19. All materials (including drawings, blueprints, specifications or samples) (Purchaser Materials), provided by or on behalf of the Purchaser in connection with an Order, are confidential to the Purchaser and shall be used solely to complete an Order, except with the prior consent in writing of the Purchaser, and shall remain the property of the Purchaser and be returned on demand. The Supplier shall not without the written prior approval of the Purchaser provide to any third party any Purchaser Materials or any Goods using any Purchaser Materials.

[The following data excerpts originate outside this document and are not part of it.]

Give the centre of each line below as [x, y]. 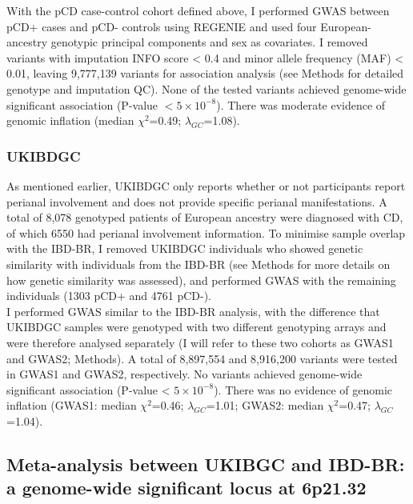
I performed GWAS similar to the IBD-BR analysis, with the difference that [193, 311]
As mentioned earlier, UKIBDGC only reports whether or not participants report [206, 185]
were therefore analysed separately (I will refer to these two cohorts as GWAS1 [200, 342]
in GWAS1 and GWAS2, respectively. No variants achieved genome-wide [184, 374]
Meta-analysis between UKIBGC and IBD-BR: [206, 464]
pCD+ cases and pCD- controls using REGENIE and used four [162, 26]
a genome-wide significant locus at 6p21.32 [186, 488]
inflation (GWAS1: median [72, 405]
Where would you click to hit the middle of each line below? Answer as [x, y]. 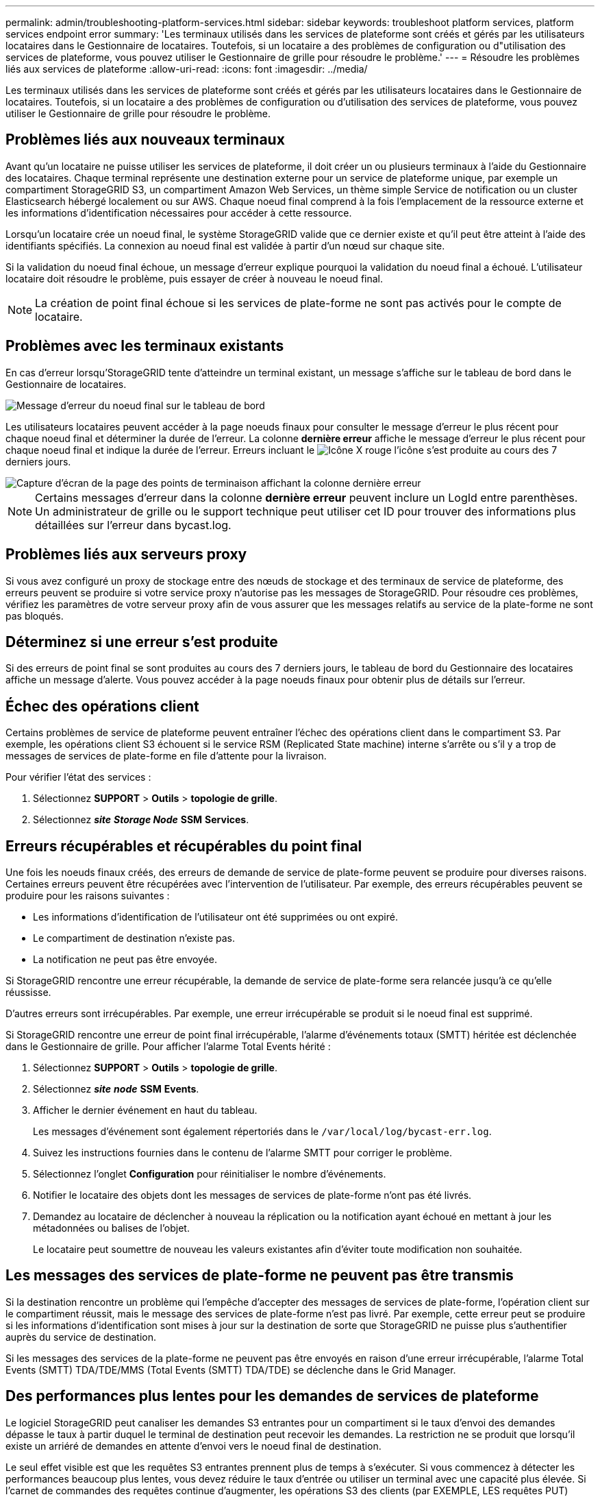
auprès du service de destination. [81, 1337]
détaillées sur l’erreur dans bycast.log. [133, 525]
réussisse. [28, 993]
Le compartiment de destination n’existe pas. [134, 938]
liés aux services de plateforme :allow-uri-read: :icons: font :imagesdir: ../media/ [187, 69]
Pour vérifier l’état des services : [78, 777]
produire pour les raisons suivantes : [88, 896]
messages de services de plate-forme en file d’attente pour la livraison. [166, 756]
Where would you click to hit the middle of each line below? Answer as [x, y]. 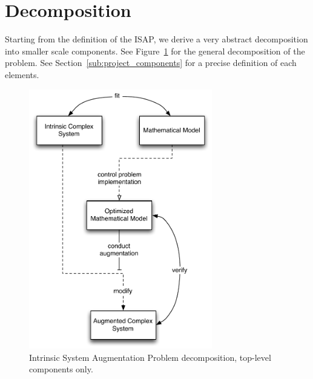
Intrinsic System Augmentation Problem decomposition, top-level [150, 357]
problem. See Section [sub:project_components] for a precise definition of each [151, 63]
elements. [22, 74]
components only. [61, 369]
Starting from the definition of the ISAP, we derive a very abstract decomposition [156, 39]
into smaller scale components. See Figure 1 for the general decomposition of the [155, 51]
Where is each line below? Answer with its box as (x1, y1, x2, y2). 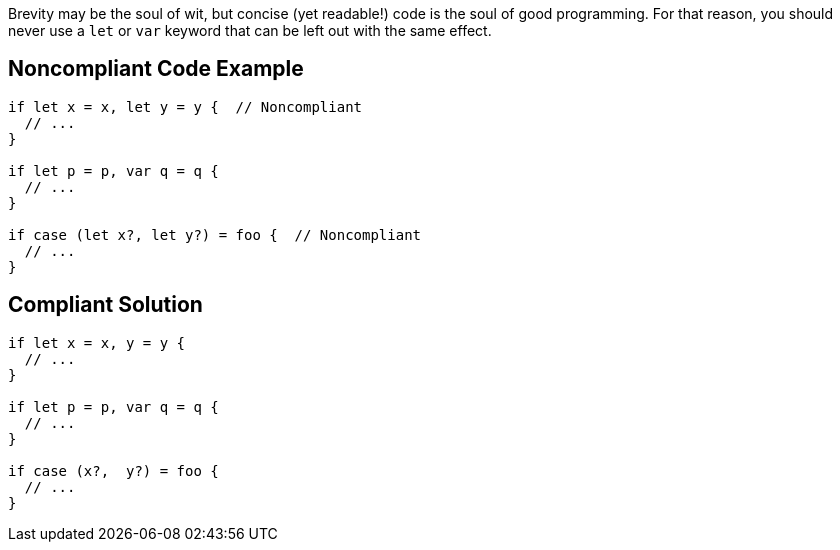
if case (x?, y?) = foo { (8, 462, 219, 479)
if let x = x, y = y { (8, 334, 186, 351)
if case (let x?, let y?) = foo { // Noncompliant (8, 226, 422, 243)
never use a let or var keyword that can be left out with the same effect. (8, 22, 492, 39)
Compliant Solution (8, 292, 203, 318)
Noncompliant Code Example (8, 56, 304, 82)
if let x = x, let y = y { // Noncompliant (8, 98, 363, 115)
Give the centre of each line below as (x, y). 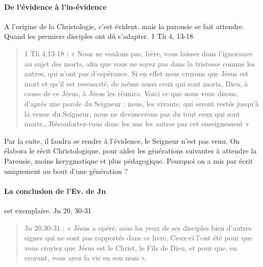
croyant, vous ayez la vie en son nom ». (86, 258)
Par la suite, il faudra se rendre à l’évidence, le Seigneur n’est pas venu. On (122, 140)
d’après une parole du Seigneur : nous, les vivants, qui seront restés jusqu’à (142, 103)
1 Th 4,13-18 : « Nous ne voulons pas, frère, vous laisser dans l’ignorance (138, 53)
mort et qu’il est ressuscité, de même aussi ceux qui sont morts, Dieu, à (136, 83)
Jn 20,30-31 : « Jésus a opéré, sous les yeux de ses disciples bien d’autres (138, 227)
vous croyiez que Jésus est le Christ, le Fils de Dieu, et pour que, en (130, 247)
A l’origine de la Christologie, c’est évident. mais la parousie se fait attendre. (124, 26)
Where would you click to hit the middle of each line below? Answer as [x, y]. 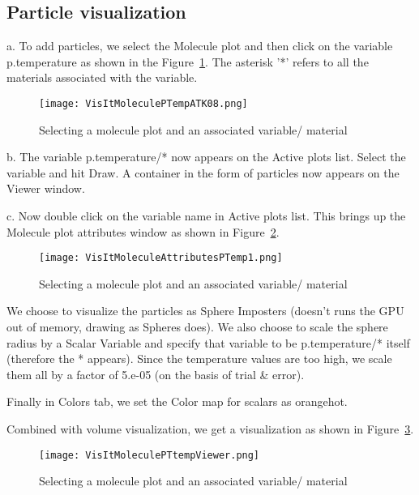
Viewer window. [46, 188]
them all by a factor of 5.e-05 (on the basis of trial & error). [156, 374]
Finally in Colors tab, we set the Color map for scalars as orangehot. [177, 401]
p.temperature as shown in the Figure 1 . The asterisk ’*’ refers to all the [188, 61]
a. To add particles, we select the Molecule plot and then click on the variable [200, 46]
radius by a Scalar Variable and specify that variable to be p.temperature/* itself [208, 342]
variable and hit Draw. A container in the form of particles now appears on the [203, 172]
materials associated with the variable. [102, 77]
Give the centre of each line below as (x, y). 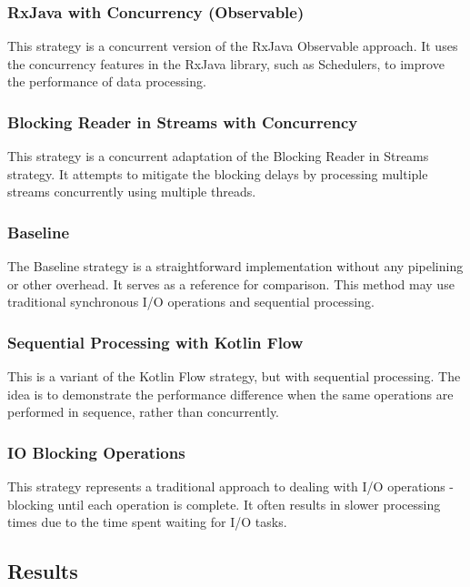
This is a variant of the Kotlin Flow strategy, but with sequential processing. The (234, 376)
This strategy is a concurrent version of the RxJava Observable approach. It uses (233, 46)
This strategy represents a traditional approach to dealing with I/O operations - (231, 486)
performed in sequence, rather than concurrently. (144, 412)
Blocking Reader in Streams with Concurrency (183, 121)
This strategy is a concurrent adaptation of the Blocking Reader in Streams (218, 156)
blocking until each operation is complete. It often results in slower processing (224, 504)
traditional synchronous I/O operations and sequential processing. (191, 302)
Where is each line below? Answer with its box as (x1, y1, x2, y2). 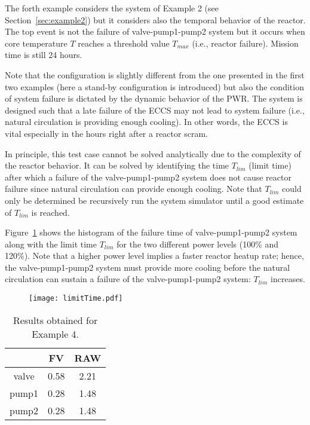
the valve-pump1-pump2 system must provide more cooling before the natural (5, 261, 290, 273)
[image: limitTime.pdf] (29, 294, 123, 303)
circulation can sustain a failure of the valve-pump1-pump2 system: (5, 273, 251, 285)
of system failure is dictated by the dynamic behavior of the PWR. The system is (5, 92, 303, 105)
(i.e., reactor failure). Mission (192, 36, 299, 49)
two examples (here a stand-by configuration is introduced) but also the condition (5, 80, 304, 93)
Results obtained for (13, 313, 98, 327)
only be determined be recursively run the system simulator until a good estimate (5, 194, 304, 206)
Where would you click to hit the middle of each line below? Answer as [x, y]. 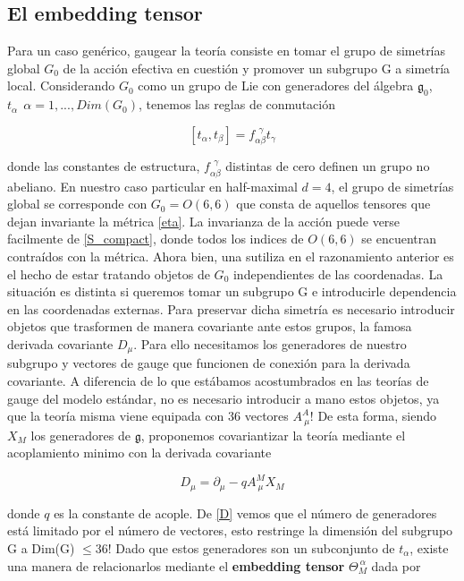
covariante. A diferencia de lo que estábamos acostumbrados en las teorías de [218, 381]
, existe [429, 547]
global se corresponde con [77, 204]
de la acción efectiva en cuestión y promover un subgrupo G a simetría [257, 68]
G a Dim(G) [41, 547]
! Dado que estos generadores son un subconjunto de [251, 547]
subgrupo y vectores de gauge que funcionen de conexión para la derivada [209, 363]
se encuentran [399, 239]
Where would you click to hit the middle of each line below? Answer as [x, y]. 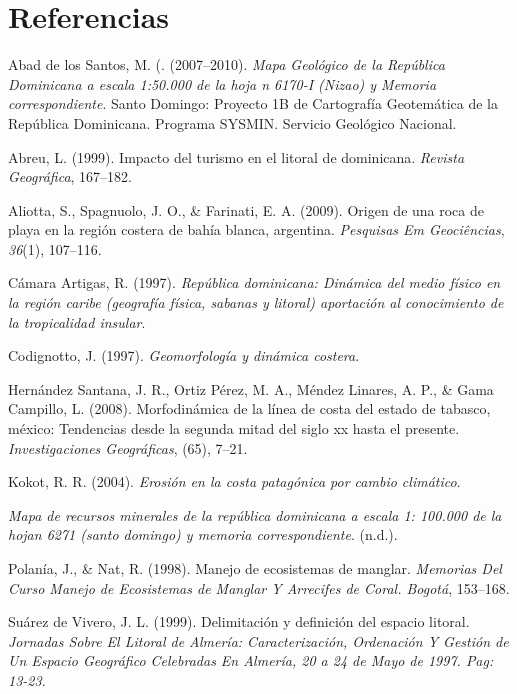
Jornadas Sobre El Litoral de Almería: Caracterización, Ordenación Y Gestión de [258, 640]
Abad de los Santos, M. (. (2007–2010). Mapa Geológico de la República [226, 64]
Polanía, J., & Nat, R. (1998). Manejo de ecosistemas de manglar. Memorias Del [255, 568]
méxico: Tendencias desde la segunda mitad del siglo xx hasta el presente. [234, 428]
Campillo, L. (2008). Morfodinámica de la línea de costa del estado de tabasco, [249, 408]
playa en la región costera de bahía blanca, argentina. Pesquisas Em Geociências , [256, 229]
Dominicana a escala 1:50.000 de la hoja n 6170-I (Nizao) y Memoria [222, 83]
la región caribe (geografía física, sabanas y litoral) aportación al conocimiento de [256, 302]
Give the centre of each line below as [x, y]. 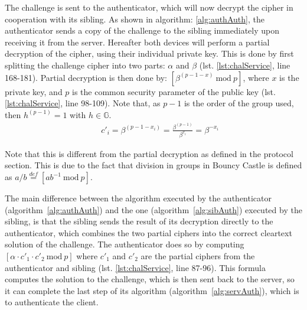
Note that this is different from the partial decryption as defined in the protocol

This restriction shall continue notwithstanding termination of an Order.  Where the Purchaser directs the Supplier to use or to affix to the Goods a brand, name or trade mark, or design feature, of the Purchaser or of a customer of the Purchaser, the Supplier is only authorised to use that intellectual property for the purpose of supplying the Goods to the Purchaser.

20. Supplier shall ensure that in the supply of the Goods and Services it shall comply with the Purchaser’s global code of conduct for suppliers.

21. The failure or delay of the Purchaser to exercise any right is not a waiver or variation of that right.  Any waiver or variation of a right by Purchaser must be in writing by Purchaser. 

22. Supplier indemnifies the Purchaser, its related bodies corporate and their respective officers, directors, employees and agents (each an O-I Indemnified Party) from and against any loss or claim, including Consequential Loss, suffered or incurred by an O-I Indemnified Party arising out of:  

(a) the Supplier’s performance of, or failure to perform the requirements of, an Order;
(b) the Supplier’s negligence;
(c) the Goods or Services infringing the proprietary or other rights of any third party;
(d) any personal injury or death contributed to by Supplier’s act or omission and any personal injury or death to Supplier’s personnel and sub-contractors whilst on the Purchaser’s premises;
(e) any loss of or damage to property contributed to by the act or omission of Supplier or its personnel and sub-contractors on Purchaser’s premises; and
(f) Supplier’s breach of any applicable laws.

The Supplier’s obligation to indemnify an O-I Indemnified Party will be reduced to the extent that any negligent or wilful act or omission by such O-I Indemnified Party contributed to the loss.  Each indemnity in this document is a continuing obligation, separate and independent from the other obligations of the parties, and survives termination, completion or expiration of this document or any Order or contract made under it. 

23. If there is any inconsistency between an Order and this document, the Order will prevail to the extent of the inconsistency. 

24. This document shall be governed by the laws in force in the People’s Republic of China and the parties agree to submit to the exclusive jurisdiction of the courts in the place in the People’s Republic of China where O-I’s business is located.

C.) Overseas Goods

25. The Supplier shall provide the following documents for Goods manufactured outside of the People’s Republic of China:

(i) Commercial Invoices (including additional certified invoice for customs purposes);
(ii) Fumigation Certificate;
(iii) Unpriced Packing List;
(iv) 2 Copies of Insurance Certificate;
(v) Parcel Post Receipt in evidence of dispatch;
(vi) Airways Bill giving full flight details;
(vii) 2 Original Bills of Lading duly endorsed; and
(viii) 2 Non Negotiable Bills of Lading.

26. Two complete sets of all documents listed in clause 25 are to be airmailed as soon as possible after dispatch of the Goods to the Purchaser at the address indicated on the Order.

27. The Supplier must immediately notify the Purchaser in writing when Goods are packed for export outside the Supplier’s premises.